In an embodiment, a method of making an extruded pretzel snack is included, the method including forming a dough composition including 40 to 70 weight percent of a wheat flour, 20 to 40 weight percent water, 5 to 15 weight percent vegetable oil, and a leavening agent, extruding the dough, cutting the extruded dough to form individual pieces, and proofing the individual pieces, and baking the individual pieces to reduce the moisture content to less than about 5 weight percent.
This summary is an overview of some of the teachings of the present application and is not intended to be an exclusive or exhaustive treatment of the present subject matter. Further details are found in the detailed description and appended claims. Other aspects will be apparent to persons skilled in the art upon reading and understanding the following detailed description and viewing the drawings that form a part thereof, each of which is not to be taken in a limiting sense. The scope herein is defined by the appended claims and their legal equivalents.

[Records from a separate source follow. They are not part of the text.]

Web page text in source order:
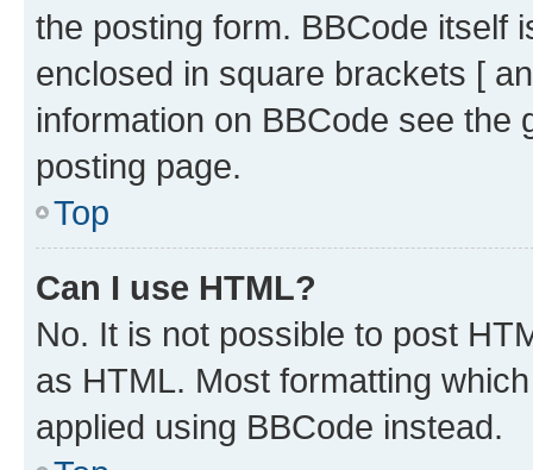
the posting form. BBCode itself
enclosed in square brackets [
information on BBCode see
posting page.
Top
Can I use HTML?
No. It is not possible to post
as HTML. Most formatting
applied using BBCode instead.
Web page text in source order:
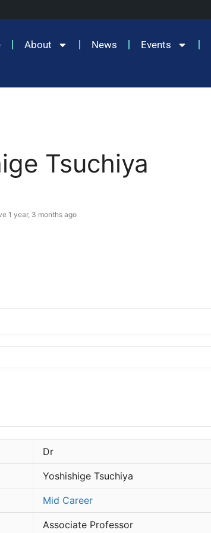
About News Events
Tsuchiya
1 year, 3 months ago
Dr
Yoshishige Tsuchiya
Mid Career
Associate Professor
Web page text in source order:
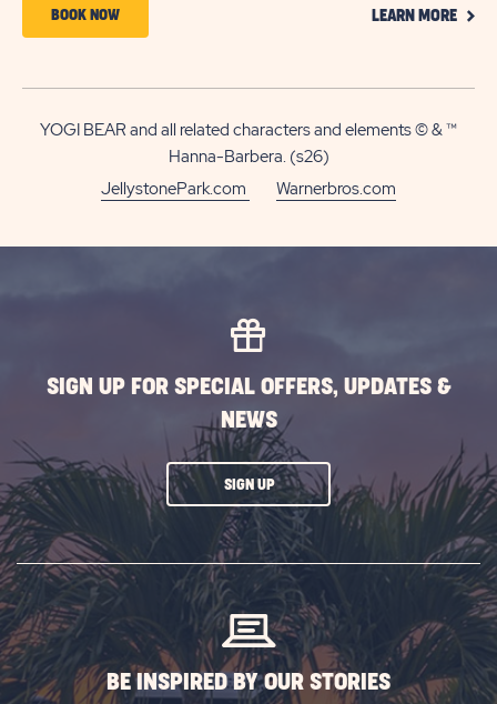
BOOK NOWBOOK
DEAL
ALL
LEARN MORE
YOGI BEAR and all related characters and elements © & ™
Hanna-Barbera. (s26)
JellystonePark.com
Warnerbros.com
SIGN UP FOR SPECIAL OFFERS, UPDATES &
NEWS
SIGN UPCLICK
ON
SUBSCRIBE
BUTTON
BE INSPIRED BY OUR STORIES
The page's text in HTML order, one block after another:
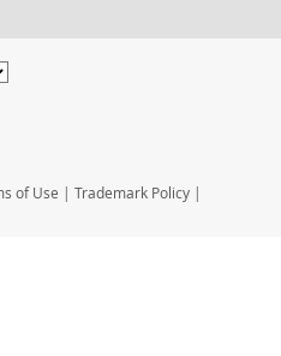
of Use | Trademark Policy |
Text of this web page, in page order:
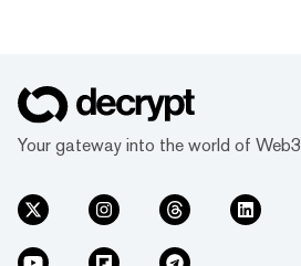
Your gateway into the world of Web3
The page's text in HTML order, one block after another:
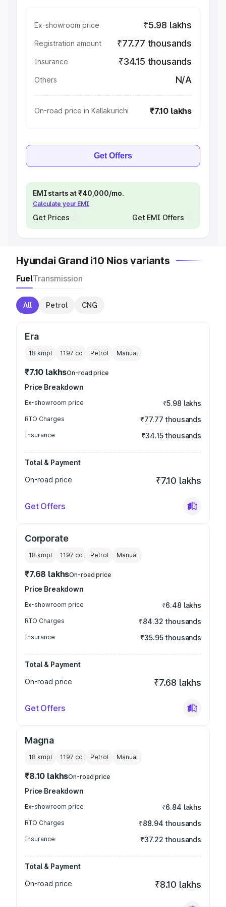
Ex-showroom price ₹5.98 lakhs
Registration amount ₹77.77 thousands
Insurance ₹34.15 thousands
Others N/A
On-road price in Kallakurichi ₹7.10 lakhs
Get Offers
EMI starts at ₹40,000/mo.
Calculate your EMI
Get Prices Get EMI Offers
Hyundai Grand i10 Nios variants
FuelTransmission
All Petrol CNG
Era
18 kmpl 1197 cc Petrol Manual
₹7.10 lakhsOn-road price
Price Breakdown
Ex-showroom price ₹5.98 lakhs
RTO Charges ₹77.77 thousands
Insurance ₹34.15 thousands
Total & Payment
On-road price
₹7.10 lakhs
Get Offers
Corporate
18 kmpl 1197 cc Petrol Manual
₹7.68 lakhsOn-road price
Price Breakdown
Ex-showroom price ₹6.48 lakhs
RTO Charges ₹84.32 thousands
Insurance ₹35.95 thousands
Total & Payment
On-road price
₹7.68 lakhs
Get Offers
Magna
18 kmpl 1197 cc Petrol Manual
₹8.10 lakhsOn-road price
Price Breakdown
Ex-showroom price ₹6.84 lakhs
RTO Charges ₹88.94 thousands
Insurance ₹37.22 thousands
Total & Payment
On-road price
₹8.10 lakhs
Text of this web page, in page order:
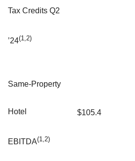
Tax Credits Q2
’24(1,2)
Same-Property
Hotel
EBITDA(1,2)
$105.4
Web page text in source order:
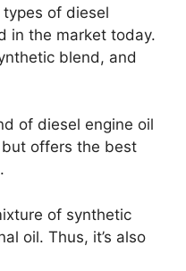
of diesel
in the market today.
blend, and
of diesel engine oil
but offers the best
of synthetic
oil. Thus, it’s also
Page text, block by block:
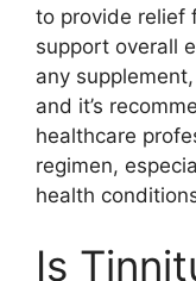
to provide relief
support overall
any
and it’s
healthcare
regimen,
health
Is
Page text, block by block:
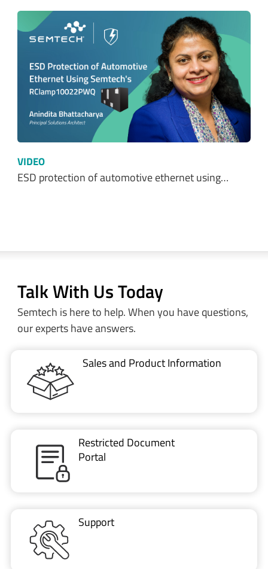
VIDEO
ESD protection of automotive ethernet using…
Talk With Us Today
Semtech is here to help. When you have questions,
our experts have answers.
Sales and Product Information
Restricted Document
Portal
Support

Aspects may be more completely understood in connection with the following figures (FIGS.), in which:
While embodiments are susceptible to various modifications and alternative forms, specifics thereof have been shown by way of example and drawings, and will be described in detail. It should be understood, however, that the scope herein is not limited to the particular aspects described. On the contrary, the intention is to cover modifications, equivalents, and alternatives falling within the spirit and scope herein.
As described above, gluten is a family of proteins responsible for the elastic texture of dough. Gluten proteins form a continuous proteinaceous matrix in the cells of the mature dry grain and are brought together to form a continuous viscoelastic network when flour is mixed with water to form dough. These viscoelastic properties are important in the process of using wheat flour to make leavened products such as bread and other processed foods.

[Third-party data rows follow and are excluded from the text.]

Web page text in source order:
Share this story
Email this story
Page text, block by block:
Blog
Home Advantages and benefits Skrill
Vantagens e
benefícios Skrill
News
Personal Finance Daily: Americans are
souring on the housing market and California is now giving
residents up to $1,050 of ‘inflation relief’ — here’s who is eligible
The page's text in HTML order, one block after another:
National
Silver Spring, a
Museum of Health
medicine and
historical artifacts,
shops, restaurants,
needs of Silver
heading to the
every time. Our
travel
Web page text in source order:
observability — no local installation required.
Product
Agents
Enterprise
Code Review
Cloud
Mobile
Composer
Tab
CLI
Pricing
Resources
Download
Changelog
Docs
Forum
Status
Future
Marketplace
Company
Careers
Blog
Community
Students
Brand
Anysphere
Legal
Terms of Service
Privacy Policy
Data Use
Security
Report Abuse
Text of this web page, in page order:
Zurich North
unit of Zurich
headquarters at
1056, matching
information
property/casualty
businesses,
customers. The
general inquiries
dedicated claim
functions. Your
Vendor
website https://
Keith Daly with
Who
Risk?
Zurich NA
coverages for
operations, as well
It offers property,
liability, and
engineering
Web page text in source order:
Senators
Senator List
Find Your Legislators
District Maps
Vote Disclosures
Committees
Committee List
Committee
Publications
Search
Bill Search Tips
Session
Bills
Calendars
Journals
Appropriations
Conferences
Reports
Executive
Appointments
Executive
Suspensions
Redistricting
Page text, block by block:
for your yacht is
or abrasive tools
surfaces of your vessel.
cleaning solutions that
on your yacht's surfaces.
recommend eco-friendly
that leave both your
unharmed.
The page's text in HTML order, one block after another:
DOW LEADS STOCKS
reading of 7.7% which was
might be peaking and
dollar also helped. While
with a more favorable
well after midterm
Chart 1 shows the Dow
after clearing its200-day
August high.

Leavened products are characterized by the formation of gases that lead to air pockets within the viscoelastic dough and expansion of the same. However, the gluten that is present generally maintains interconnections resulting in a three-dimensional matrix with air-filled cells. This three-dimensional matrix can be thought of as a honey-comb structure. When the product is dried below a threshold value, the three-dimensional matrix generally becomes quite rigid and structural strong. This generally leads to a product that is crunchy, but may result in a product requiring a degree of chewing force and exhibiting a hardness that exceeds many consumer preferences.

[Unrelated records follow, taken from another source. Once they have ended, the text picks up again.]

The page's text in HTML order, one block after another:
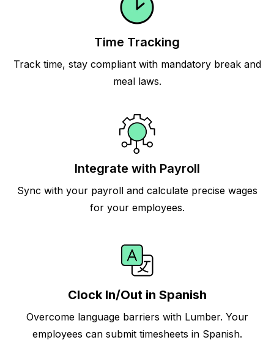
Time Tracking
Track time, stay compliant with mandatory break and
meal laws.
Integrate with Payroll
Sync with your payroll and calculate precise wages
for your employees.
Clock In/Out in Spanish
Overcome language barriers with Lumber. Your
employees can submit timesheets in Spanish.
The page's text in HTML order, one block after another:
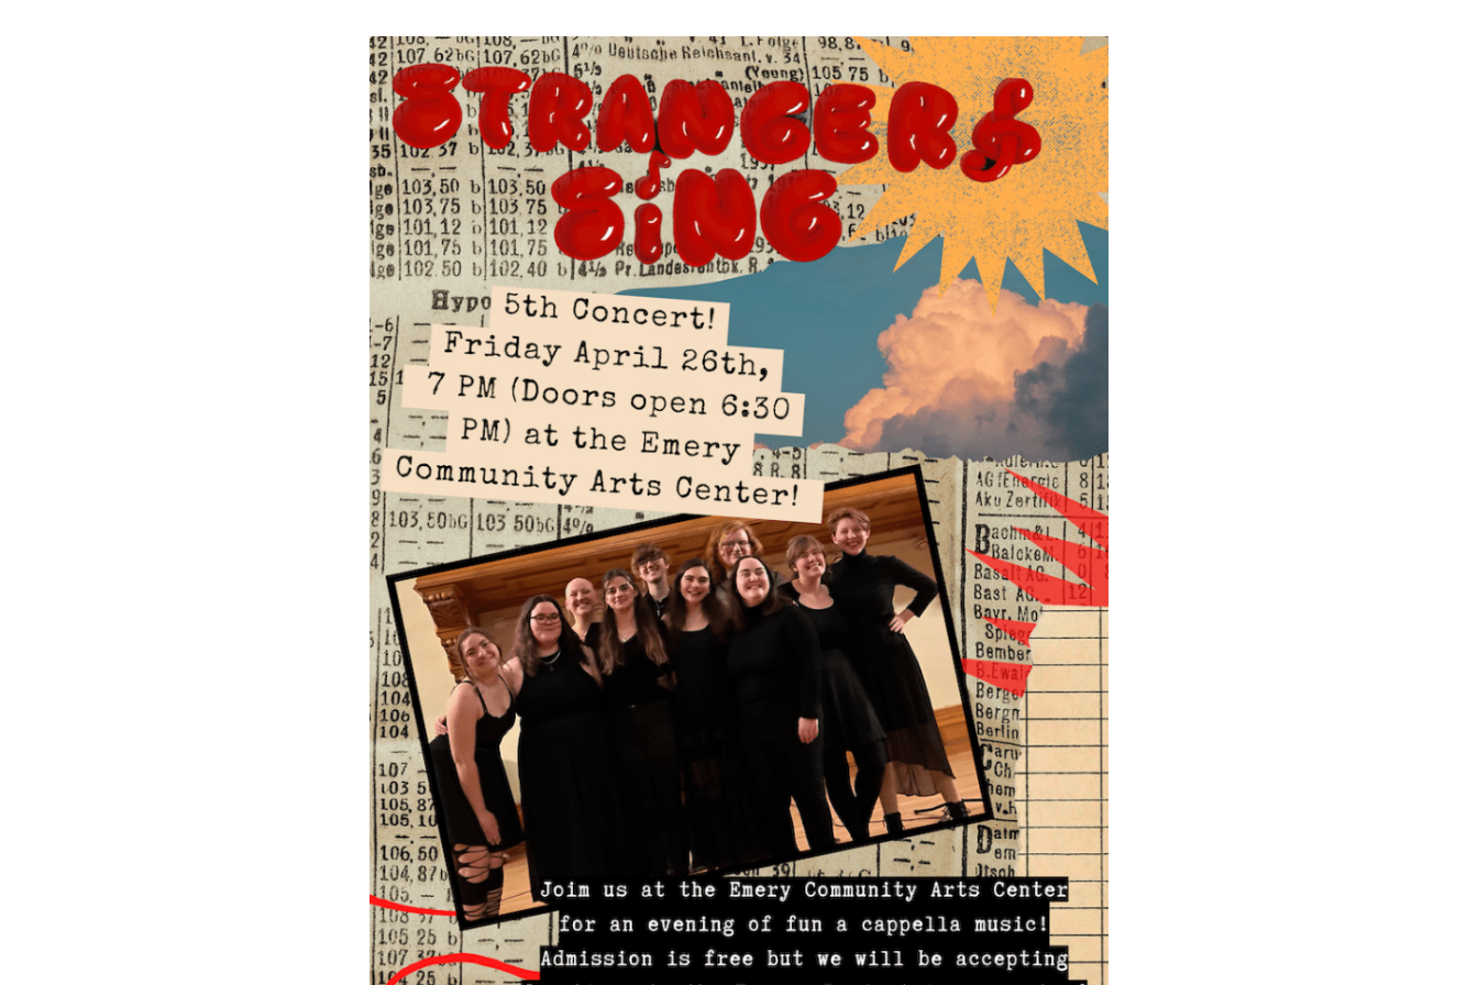
February 2026
January 2026
November 2025
September 2025
August 2025
June 2025
May 2025
April 2025
February 2025
January 2025
December 2024
November 2024
October 2024
September 2024
August 2024
June 2024
May 2024
April 2024
March 2024
February 2024
January 2024
December 2023
October 2023
September 2023
August 2023
June 2023
May 2023
April 2023
March 2023
February 2023
January 2023
December 2022
November 2022
October 2022
September 2022
July 2022
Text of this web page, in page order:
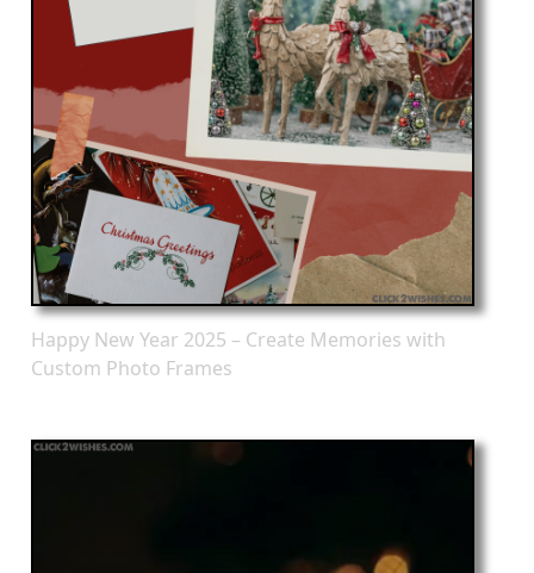
Happy New Year 2025 – Create Memories with
Custom Photo Frames
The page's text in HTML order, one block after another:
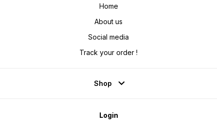
Home
About us
Social media
Track your order !
Shop
Login
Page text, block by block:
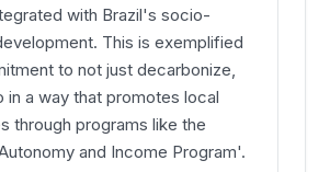
with Brazil's socio-
This is exemplified
to not just decarbonize,
in a way that promotes local
through programs like the
and Income Program'.
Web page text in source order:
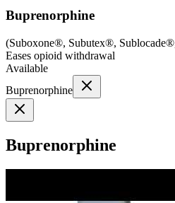
Buprenorphine
(Suboxone®, Subutex®,
Eases opioid withdrawal
Available
Buprenorphine
Buprenorphine
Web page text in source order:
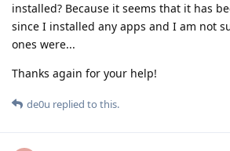
installed? Because it seems that it has
since I installed any apps and I am not
ones were...
Thanks again for your help!
de0u replied to this.
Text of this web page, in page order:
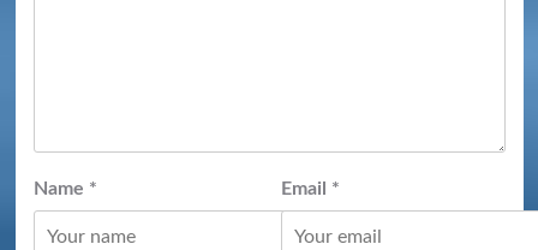
Name * Email *
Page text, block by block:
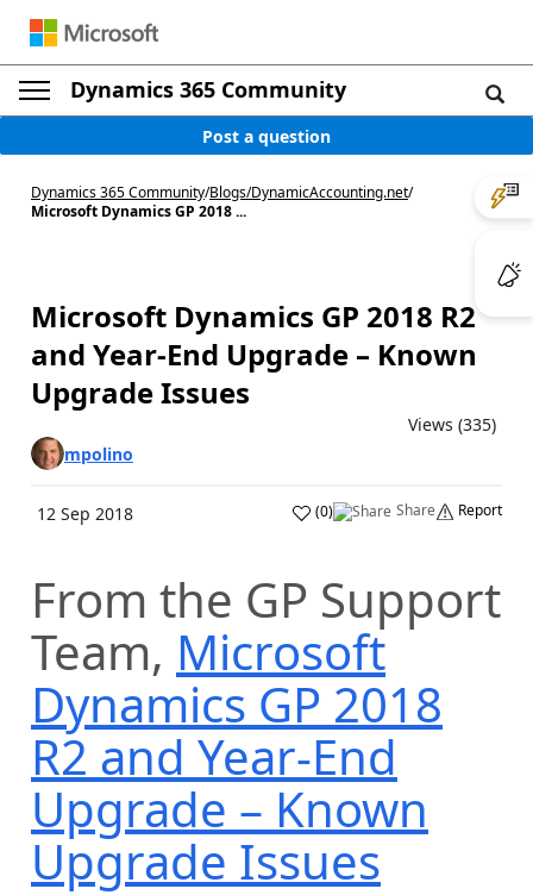
Dynamics 365 Community
Post a question
Dynamics 365 Community/Blogs/DynamicAccounting.net/
Microsoft Dynamics GP 2018 ...
Microsoft Dynamics GP 2018 R2
and Year-End Upgrade – Known
Upgrade Issues
Views (335)
mpolino
12 Sep 2018 (0) Share Report
From the GP Support
Team, Microsoft
Dynamics GP 2018
R2 and Year-End
Upgrade – Known
Upgrade Issues
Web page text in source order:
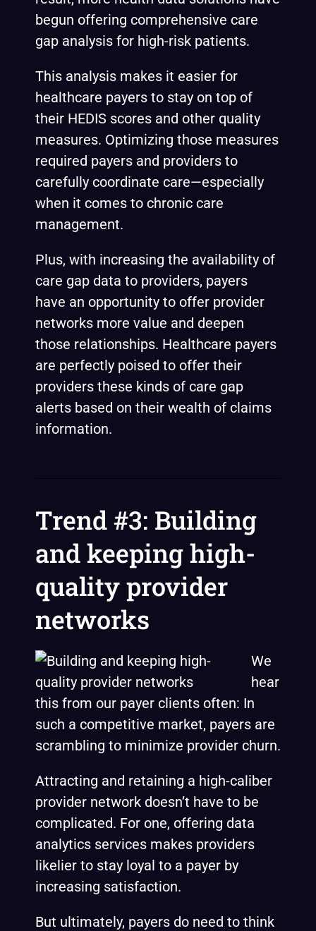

In accordance with embodiments herein, pretzel snacks are made from a dough including a greater than normal portion of oil (such as a vegetable oil). Further, in various embodiments herein, processes such as proofing and baking can be performed for shorter time frames than might be typical of pretzel proofing and baking processes. It has been found that the embodiments herein display properties under compression that are distinct from other pretzel products leading to a crisp product that is not as hard to crunch. Further, it has been found that embodiments herein display a layered gluten structure that lacks the three-dimensional interconnections characteristic of other pretzel products leading to the desirably crisp product that is not as hard to crunch. While not intending to be bound by theory, it is believed that mastication of pretzel snacks herein can proceed more quickly allowing for more rapid bolus formation that for otherwise similar snacks having three-dimensional interconnections.
Referring now to
While not intending to be bound by theory, it is believed that issues associated with hardness and high levels of chewing force of the product are exacerbated by large dimensions. However, some consumers prefer a more substantially sized snack. Embodiments herein uniquely allow for a desirably crisp product without an overly hard crunch that is still substantial in size. In various embodiments herein, the pretzel snack 100 can have a height 106 and a width 108. In various embodiments, the smallest dimension between the height 106 and the width 108 can be about 2, 3, 4, 5, 6, 7, 8, 9, 10, 12, 15, or 20 mm or an amount falling within a range between any of the foregoing. In various embodiments, the largest dimension between the height 106 and the width 108 can be about 3, 4, 5, 6, 7, 8, 9, 10, 12, 15, 20, or 30 mm or an amount falling within a range between any of the foregoing. The aspect ratio between the height 106 and the width 108 can vary. In some embodiments, the aspect ratio can be about 3:1, 2.5:1, 2:1, 1.5:1, 1.25:1, 1.1:1, or about 1:1 (or a ratio falling within a range between any of the foregoing).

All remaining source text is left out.